### WORK REQUIRED
Word for word and without images, transcribe all of the records.

Data records:
%%

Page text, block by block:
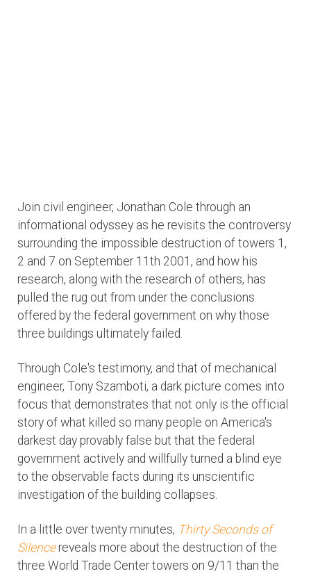
Join civil engineer, Jonathan Cole through an
informational odyssey as he revisits the controversy
surrounding the impossible destruction of towers 1,
2 and 7 on September 11th 2001, and how his
research, along with the research of others, has
pulled the rug out from under the conclusions
offered by the federal government on why those
three buildings ultimately failed.
Through Cole's testimony, and that of mechanical
engineer, Tony Szamboti, a dark picture comes into
focus that demonstrates that not only is the official
story of what killed so many people on America's
darkest day provably false but that the federal
government actively and willfully turned a blind eye
to the observable facts during its unscientific
investigation of the building collapses.
In a little over twenty minutes, Thirty Seconds of
Silencereveals more about the destruction of the
three World Trade Center towers on 9/11 than the
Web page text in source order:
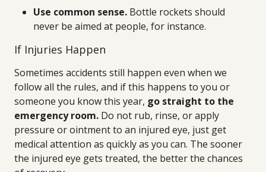
Use common sense. Bottle rockets should
never be aimed at people, for instance.
If Injuries Happen
Sometimes accidents still happen even when we
follow all the rules, and if this happens to you or
someone you know this year, go straight to the
emergency room. Do not rub, rinse, or apply
pressure or ointment to an injured eye, just get
medical attention as quickly as you can. The sooner
the injured eye gets treated, the better the chances

%%

### EXERCISE ANSWER
Page text, block by block:
Join civil engineer, Jonathan Cole through an
informational odyssey as he revisits the controversy
surrounding the impossible destruction of towers 1,
2 and 7 on September 11th 2001, and how his
research, along with the research of others, has
pulled the rug out from under the conclusions
offered by the federal government on why those
three buildings ultimately failed.
Through Cole's testimony, and that of mechanical
engineer, Tony Szamboti, a dark picture comes into
focus that demonstrates that not only is the official
story of what killed so many people on America's
darkest day provably false but that the federal
government actively and willfully turned a blind eye
to the observable facts during its unscientific
investigation of the building collapses.
In a little over twenty minutes, Thirty Seconds of
Silencereveals more about the destruction of the
three World Trade Center towers on 9/11 than the
Web page text in source order:
Use common sense. Bottle rockets should
never be aimed at people, for instance.
If Injuries Happen
Sometimes accidents still happen even when we
follow all the rules, and if this happens to you or
someone you know this year, go straight to the
emergency room. Do not rub, rinse, or apply
pressure or ointment to an injured eye, just get
medical attention as quickly as you can. The sooner
the injured eye gets treated, the better the chances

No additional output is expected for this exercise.